DTC P0299 Turbo under boost condition
This code is not listed in the Chrysler service information for Sprinter, but it is an OBD2/Global code that can be stored in the Sprinter ECM and will show with some scan tools, often in conjunction with P2359.

  1. Cracked and/or leaking plastic turbocharger resonator
  2. Cracked and/or leaking charge air cooler tube from intercooler to intake
  3. Dirty or Damaged MAF sensor
  4. Other boost leaks and or exhaust leaks (before the turbocharger)
  5. Turbo and or VGT system failure- VGT actuator stuck open
  6. EGR valve sticking or other EGR system failure
  7. Plugged air filter, 2004-2006 air filters should not have a foam pad glued to them.
  8. Plugged catalytic converter

DTC P0300  Misfire detected

  1. Restricted or aerated fuel supply
  2. Defective injector(s)
  3. Fuel injector hold down lost torque, chamber gasket leaking
  4. Use scan tool to isolate each cylinder
  5. Perform Fuel Correction Test with scan tool to isolate cylinders
  6. Damaged cams and/or lifters

DTC P2025 Intake pressure sensor plausibilit

  • Basically barometric pressure/intake restriction sensor.
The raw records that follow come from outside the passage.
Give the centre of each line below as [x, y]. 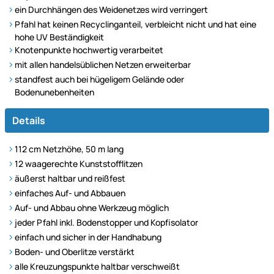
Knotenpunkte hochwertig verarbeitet [89, 50]
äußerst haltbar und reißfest [70, 178]
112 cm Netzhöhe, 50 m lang [69, 149]
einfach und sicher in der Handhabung [88, 237]
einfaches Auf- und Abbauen [70, 193]
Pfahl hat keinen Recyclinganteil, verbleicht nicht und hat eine [135, 24]
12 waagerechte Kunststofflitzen [79, 163]
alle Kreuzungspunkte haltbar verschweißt [97, 266]
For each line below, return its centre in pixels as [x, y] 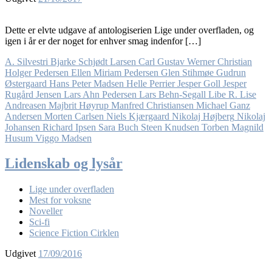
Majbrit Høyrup [79, 105]
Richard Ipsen [69, 127]
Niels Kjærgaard [138, 116]
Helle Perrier [151, 83]
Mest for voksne [60, 200]
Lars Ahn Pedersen [100, 94]
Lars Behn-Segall [172, 94]
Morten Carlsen [74, 116]
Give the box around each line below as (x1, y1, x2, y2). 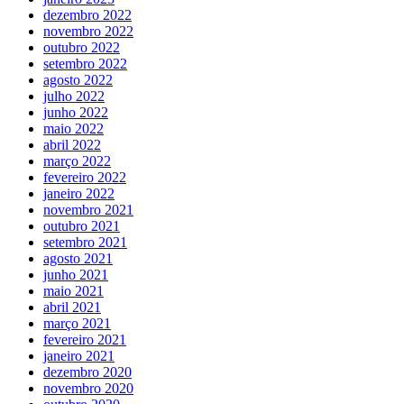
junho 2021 (43, 266, 108, 282)
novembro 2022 (43, 23, 133, 39)
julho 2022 (43, 87, 105, 104)
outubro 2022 (43, 39, 120, 55)
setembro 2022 (43, 55, 127, 71)
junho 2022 (43, 104, 108, 120)
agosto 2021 (43, 250, 113, 266)
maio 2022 (43, 120, 104, 136)
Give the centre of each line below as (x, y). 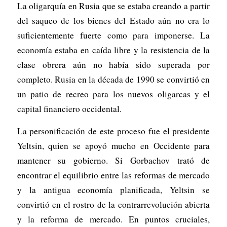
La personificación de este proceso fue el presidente (113, 131)
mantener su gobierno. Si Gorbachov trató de (113, 161)
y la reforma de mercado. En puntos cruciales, (113, 219)
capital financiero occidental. (69, 109)
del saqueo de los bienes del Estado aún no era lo (113, 21)
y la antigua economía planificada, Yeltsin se (113, 190)
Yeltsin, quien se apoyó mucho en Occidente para (113, 146)
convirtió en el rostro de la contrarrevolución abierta (113, 205)
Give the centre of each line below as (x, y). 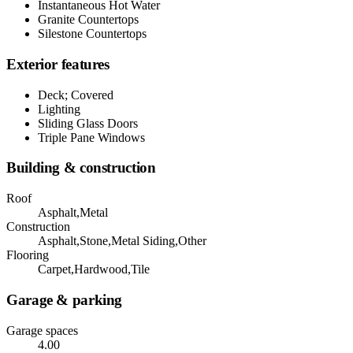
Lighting (59, 109)
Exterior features (58, 64)
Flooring (28, 255)
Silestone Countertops (92, 34)
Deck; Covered (76, 95)
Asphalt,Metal (73, 213)
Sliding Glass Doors (88, 123)
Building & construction (81, 168)
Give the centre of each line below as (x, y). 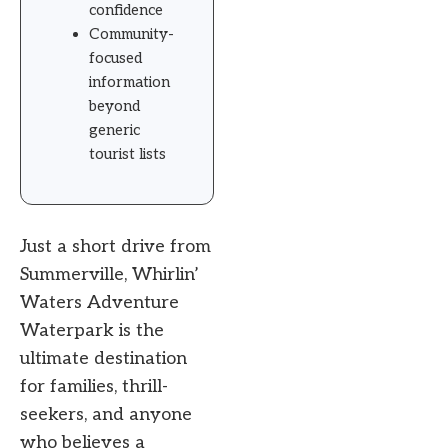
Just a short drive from (115, 246)
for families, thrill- (94, 386)
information (129, 81)
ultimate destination (103, 358)
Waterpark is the (92, 330)
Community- (131, 33)
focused (115, 57)
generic (114, 129)
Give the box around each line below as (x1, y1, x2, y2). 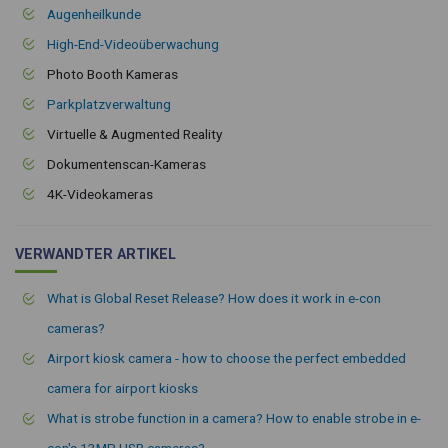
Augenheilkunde (47, 5, 141, 22)
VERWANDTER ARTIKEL (15, 245, 176, 263)
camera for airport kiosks (47, 379, 198, 396)
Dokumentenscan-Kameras (47, 155, 206, 172)
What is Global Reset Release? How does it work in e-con (47, 289, 381, 306)
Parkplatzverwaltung (47, 95, 171, 112)
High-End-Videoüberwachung (47, 35, 219, 52)
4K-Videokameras (47, 185, 153, 202)
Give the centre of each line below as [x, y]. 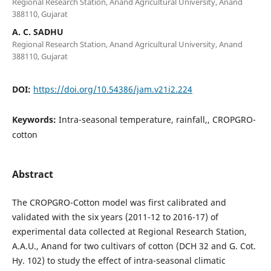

Mounted on air box and is often damaged during service or other repairs

DTC P02043 Camshaft position sensor circuit- open circuit

  1. Usually defective cam sensor, however occasionally a bad crank sensor may set this code.
  2. Often sets in conjunction with P2045 crankshaft position sensor circuit lost signal

DTC P02045 Crankshaft position sensor circuit lost signal

  1. Usually defective cam sensor, however occasionally a bad crank sensor may set this code.
  2. Often sets in conjunction with P2043 camshaft position sensor circuit- open circuit

DTC P2359 Boost pressure too high/too low

  1. Most commonly set due to a cracked and/or leaking turbocharger resonator assembly.
  2. Other boost leaks at intercooler, intercooler piping, etc.
  3. Sticking VGT actuator
  4. Plugged air filter, 2004-2006 air filters should not have a foam pad glued to them.